- **Your assignment**
Work out how many lines in the data include the string "area"; reply with that number alone.

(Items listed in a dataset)
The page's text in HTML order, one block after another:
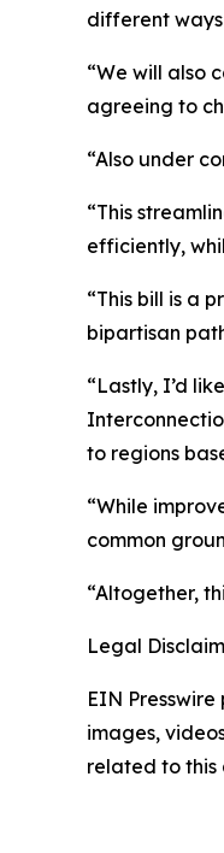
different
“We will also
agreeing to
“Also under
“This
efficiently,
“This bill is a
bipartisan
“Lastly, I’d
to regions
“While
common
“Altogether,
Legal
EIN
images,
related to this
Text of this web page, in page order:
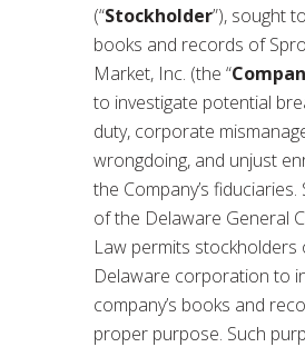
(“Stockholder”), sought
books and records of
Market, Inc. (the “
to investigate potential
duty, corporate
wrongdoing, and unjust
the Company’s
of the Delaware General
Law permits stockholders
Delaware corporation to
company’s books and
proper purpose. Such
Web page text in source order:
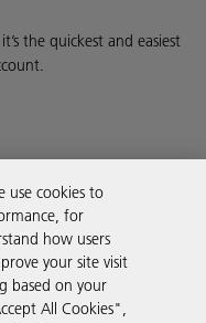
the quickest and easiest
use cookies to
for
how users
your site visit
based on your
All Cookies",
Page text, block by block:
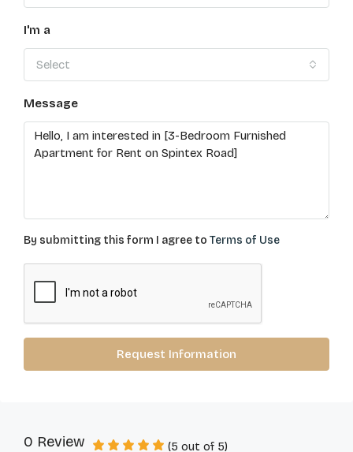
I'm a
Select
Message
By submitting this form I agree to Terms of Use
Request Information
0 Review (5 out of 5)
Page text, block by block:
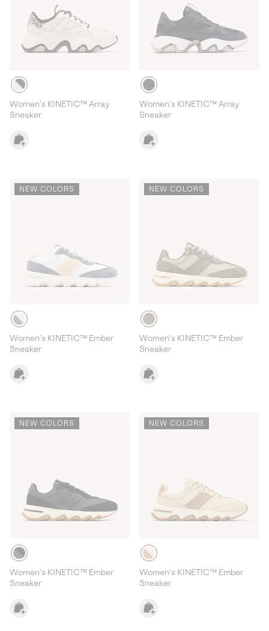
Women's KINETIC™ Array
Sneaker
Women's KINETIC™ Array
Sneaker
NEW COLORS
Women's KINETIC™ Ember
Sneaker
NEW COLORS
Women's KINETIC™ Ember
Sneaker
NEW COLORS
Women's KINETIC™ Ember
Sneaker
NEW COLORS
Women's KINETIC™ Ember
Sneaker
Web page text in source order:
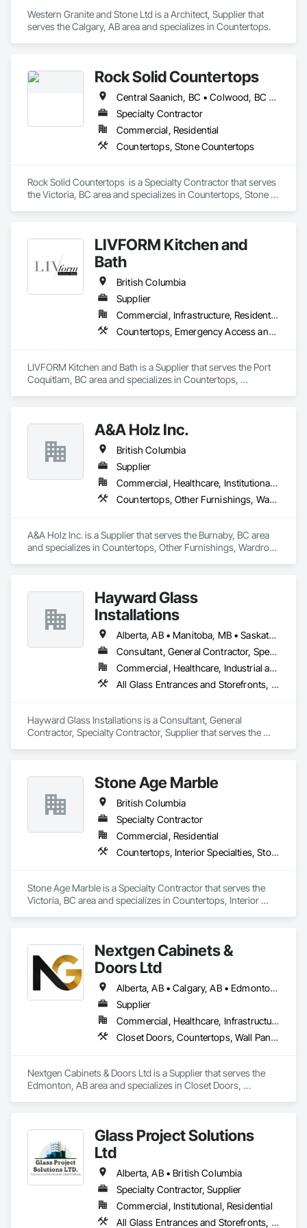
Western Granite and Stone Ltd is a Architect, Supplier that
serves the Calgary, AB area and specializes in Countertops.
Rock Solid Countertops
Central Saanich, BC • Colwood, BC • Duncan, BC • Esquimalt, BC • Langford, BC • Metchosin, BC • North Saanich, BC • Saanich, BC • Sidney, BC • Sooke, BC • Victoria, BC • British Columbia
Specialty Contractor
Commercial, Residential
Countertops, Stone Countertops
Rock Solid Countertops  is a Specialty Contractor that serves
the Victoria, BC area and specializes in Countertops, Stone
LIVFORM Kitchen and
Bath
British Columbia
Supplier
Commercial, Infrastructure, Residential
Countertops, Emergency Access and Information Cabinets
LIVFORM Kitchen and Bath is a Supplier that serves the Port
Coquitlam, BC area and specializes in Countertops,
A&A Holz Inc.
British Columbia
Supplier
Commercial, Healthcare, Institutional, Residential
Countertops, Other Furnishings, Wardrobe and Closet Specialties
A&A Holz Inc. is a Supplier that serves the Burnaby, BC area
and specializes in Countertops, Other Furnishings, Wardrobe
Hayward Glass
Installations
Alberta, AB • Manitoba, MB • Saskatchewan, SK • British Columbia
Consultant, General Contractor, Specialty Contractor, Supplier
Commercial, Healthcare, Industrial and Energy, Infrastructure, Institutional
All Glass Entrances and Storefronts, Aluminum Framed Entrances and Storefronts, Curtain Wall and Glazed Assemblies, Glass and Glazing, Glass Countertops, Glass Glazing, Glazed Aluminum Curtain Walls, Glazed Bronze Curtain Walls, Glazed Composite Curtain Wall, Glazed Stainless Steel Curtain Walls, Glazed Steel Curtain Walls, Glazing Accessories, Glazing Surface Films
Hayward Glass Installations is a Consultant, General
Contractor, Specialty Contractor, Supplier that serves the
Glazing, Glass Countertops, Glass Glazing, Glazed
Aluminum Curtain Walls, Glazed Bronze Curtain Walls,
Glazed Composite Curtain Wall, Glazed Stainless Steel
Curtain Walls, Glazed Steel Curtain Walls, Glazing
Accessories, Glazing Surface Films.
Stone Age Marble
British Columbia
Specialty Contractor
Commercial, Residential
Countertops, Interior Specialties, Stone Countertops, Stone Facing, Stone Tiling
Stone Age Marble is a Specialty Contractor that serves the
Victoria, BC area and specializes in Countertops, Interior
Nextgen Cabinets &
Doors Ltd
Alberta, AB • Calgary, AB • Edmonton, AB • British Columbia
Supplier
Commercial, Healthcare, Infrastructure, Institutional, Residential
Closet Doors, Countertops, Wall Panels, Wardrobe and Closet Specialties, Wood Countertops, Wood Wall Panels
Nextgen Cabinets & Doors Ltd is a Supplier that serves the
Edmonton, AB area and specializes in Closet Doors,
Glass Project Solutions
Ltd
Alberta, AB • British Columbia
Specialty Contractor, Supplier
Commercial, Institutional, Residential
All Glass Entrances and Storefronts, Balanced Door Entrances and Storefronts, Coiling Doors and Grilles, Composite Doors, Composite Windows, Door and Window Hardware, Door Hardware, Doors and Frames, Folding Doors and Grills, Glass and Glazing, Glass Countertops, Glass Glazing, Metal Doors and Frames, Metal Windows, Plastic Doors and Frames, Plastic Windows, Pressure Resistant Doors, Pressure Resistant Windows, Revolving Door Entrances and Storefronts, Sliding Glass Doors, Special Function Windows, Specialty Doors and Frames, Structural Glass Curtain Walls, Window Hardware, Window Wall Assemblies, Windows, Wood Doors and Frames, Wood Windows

--

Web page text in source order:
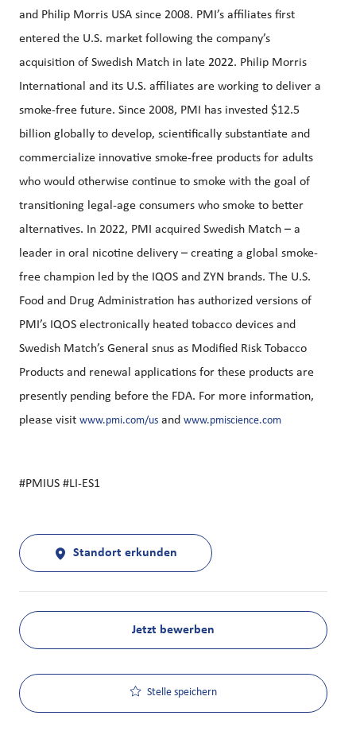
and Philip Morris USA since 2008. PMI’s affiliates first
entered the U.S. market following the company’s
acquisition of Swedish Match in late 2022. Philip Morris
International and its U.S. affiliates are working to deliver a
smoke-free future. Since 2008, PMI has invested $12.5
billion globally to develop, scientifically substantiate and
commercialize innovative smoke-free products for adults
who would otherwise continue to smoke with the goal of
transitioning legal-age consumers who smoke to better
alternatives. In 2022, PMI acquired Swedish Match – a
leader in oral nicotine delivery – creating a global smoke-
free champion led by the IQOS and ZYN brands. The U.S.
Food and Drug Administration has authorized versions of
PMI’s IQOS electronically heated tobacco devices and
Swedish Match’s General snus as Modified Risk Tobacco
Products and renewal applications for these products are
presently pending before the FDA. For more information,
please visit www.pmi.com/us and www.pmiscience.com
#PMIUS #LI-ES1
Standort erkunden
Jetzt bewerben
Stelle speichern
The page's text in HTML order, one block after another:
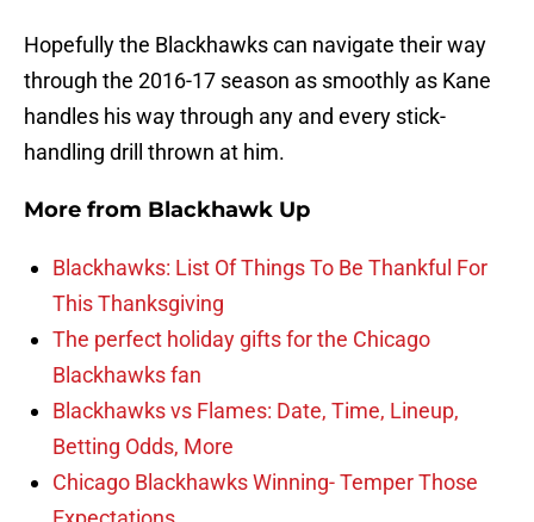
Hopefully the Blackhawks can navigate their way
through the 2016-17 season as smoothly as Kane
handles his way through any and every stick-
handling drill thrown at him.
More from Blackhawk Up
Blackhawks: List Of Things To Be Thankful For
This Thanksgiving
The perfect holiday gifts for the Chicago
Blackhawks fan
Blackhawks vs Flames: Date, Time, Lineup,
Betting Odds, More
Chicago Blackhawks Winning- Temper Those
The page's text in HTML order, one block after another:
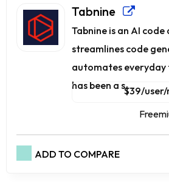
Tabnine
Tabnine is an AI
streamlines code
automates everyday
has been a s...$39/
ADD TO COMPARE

--

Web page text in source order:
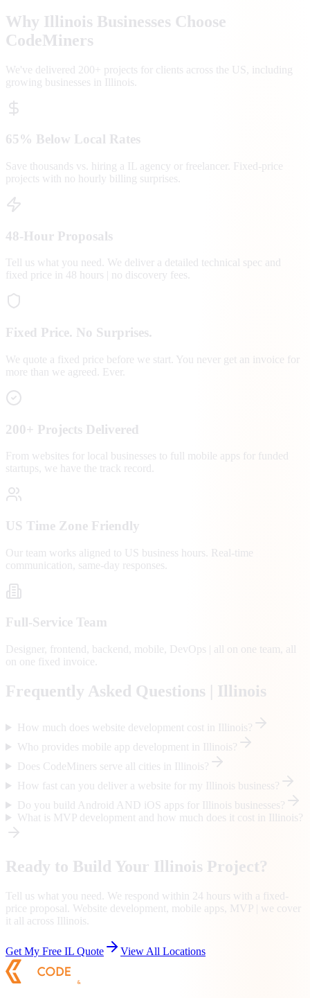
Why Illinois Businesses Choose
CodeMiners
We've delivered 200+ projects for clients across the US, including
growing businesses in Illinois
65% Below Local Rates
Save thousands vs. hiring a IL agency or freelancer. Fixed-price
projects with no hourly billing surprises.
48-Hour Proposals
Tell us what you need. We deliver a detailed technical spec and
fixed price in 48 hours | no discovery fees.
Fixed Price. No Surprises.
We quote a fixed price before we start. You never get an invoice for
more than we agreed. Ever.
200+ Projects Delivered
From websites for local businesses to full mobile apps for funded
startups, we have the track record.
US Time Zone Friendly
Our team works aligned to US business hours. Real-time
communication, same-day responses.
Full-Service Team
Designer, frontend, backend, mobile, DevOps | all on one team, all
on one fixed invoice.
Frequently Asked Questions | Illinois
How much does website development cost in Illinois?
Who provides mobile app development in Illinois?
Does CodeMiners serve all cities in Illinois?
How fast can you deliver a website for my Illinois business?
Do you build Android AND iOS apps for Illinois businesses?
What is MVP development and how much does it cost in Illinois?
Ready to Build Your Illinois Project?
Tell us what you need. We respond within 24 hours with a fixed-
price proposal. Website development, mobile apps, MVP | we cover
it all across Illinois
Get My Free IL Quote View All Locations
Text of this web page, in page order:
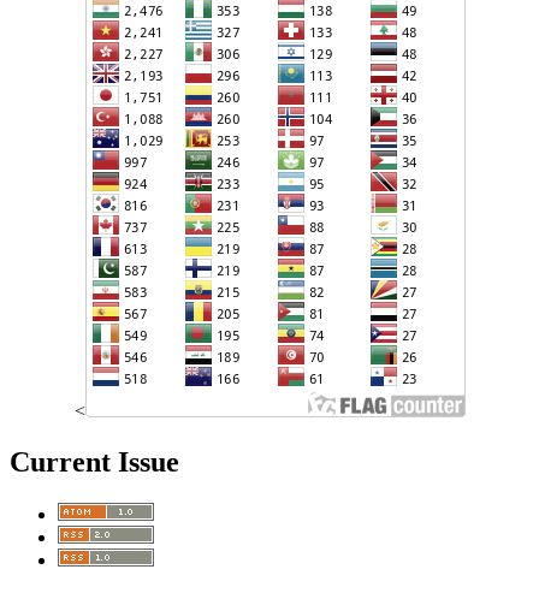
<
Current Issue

- **Answer to this exercise**
6